Rabbi Hess said there is a discussion in halachic sources as to whether or not a Torah can be taken out of a shul for functions outside. While removing a Torah from a shul is not generally condoned, the halacha allows it when it is done to aid the tzibur in serving a communal need or to bring honor to Torah. Both objectives will be served by YIEB’s new Torah, and Rabbi Hess urged everyone to support the campaign to write the new Torah.

Rabbi Krohn started his talk by stating that a Torah is “a bond with the past, and a link with the future. It is a guidepost for our lives and the thread that runs through all of Jewish history.” He shared the story of the rosh yeshiva of the Gateshead Yeshiva in London, who took a walk with a student of the yeshiva in a local park a few decades ago and pointed out a falling leaf. The rosh yeshiva said to the student that the leaf may believe it is now free and can travel unrestrained but it will soon wither, because it is disconnected from its source of sustenance. He continued that we must learn from the leaf and strive to stay connected to our source of sustenance, the Torah, which is described in the pasuk in Mishlei (Proverbs 3:18) as “Etz Chaim he, l’machazikim bah” (“It is a Tree of Life to those who grasp her.”).
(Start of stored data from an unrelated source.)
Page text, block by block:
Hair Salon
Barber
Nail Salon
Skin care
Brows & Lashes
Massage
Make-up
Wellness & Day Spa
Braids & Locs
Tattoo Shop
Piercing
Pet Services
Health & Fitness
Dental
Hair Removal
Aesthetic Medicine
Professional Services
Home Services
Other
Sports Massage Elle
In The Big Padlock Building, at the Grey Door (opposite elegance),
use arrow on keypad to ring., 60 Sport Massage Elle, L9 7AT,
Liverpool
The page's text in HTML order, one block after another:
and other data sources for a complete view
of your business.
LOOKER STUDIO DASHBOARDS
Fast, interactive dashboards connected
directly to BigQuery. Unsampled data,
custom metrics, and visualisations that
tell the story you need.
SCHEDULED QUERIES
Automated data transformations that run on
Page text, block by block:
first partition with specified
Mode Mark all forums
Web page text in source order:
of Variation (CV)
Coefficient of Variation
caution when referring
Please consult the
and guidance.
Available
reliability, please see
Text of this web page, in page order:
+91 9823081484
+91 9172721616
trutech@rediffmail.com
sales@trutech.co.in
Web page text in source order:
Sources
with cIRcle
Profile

Rabbi Krohn cited a Midrash Tanhuma that asks why the Torah starts with the Hebrew letter bais and answers that it symbolizes that Hashem created things in pairs, to tell us that we all need each other and no-one can exist alone. The letter bais reminds us of those pairs. He pointed out that each Torah scroll contains 600,000 letters, to recall the 600,000 Jews who left Egypt. Just as a Torah is not kosher if one letter is missing, so too is the Jewish people not complete if a Jew is disconnected from Jewish life. Just as a Torah is not valid if two letters are touching, so too every Jew stands on his or her own and has a unique contribution to make to the Jewish people. And just as there are no one letter words in the Torah, so too must we recognize that each Jew needs others to succeed.

“This was an inspiring morning, with words of Torah and inspiration from our incoming rabbi, Rabbi Hess, and from Rabbi Krohn,” said YIEB member Dr. Ethan Wasserman. “It’s a wonderful way to start getting back to normal after a challenging year, with the writing of a new sefer Torah and an informal introduction of Rabbi Hess to our community.”
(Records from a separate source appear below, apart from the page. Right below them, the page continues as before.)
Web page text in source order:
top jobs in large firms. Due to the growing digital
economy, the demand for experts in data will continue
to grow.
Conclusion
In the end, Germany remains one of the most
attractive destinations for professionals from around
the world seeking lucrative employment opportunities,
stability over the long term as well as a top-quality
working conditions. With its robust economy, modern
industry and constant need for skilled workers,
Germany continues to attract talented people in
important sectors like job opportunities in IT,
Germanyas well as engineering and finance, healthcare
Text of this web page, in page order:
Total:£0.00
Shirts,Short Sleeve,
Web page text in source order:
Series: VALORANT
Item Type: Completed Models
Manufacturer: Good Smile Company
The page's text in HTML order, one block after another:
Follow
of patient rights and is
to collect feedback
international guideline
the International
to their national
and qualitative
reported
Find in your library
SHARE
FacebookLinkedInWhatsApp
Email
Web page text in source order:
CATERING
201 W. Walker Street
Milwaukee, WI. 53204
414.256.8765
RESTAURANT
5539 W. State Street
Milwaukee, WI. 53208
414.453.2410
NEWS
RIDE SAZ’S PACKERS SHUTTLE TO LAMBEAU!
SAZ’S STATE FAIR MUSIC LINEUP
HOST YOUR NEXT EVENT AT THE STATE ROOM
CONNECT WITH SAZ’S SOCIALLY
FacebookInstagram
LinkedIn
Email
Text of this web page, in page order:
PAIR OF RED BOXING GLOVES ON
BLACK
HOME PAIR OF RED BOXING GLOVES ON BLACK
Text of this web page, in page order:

“This campaign to dedicate a new sefer Torah is our opening start to returning to a sense of normalcy after this horrific pandemic,” said David Rabinowitz, the incoming president of the shul. “Our goal is to expand on our successes as a shul dedicated to shalom, to peace, to Torah learning, to kindness and honorable behavior. Everyone who wants to move to central New Jersey can be sure that they are coming to a truly caring community dedicated to all its members and to its youth. This campaign reflects those goals.”

The Torah dedication opportunities are priced to encourage broad participation at all levels. Dedicating the Sefer or Mantel costs $5000 each, special sections of note such as Az Yashir, Birchat Kohanim, Hamalach HaGoel, Shema and others (15 total) cost $720 each, A Perek costs $500, an Aliyah costs $360, a Pasuk costs $180, a word costs $72 and a children’s letter costs $36. YIEB looks forward to holding the hachnasat sefer Torah event in early October, after the chagim.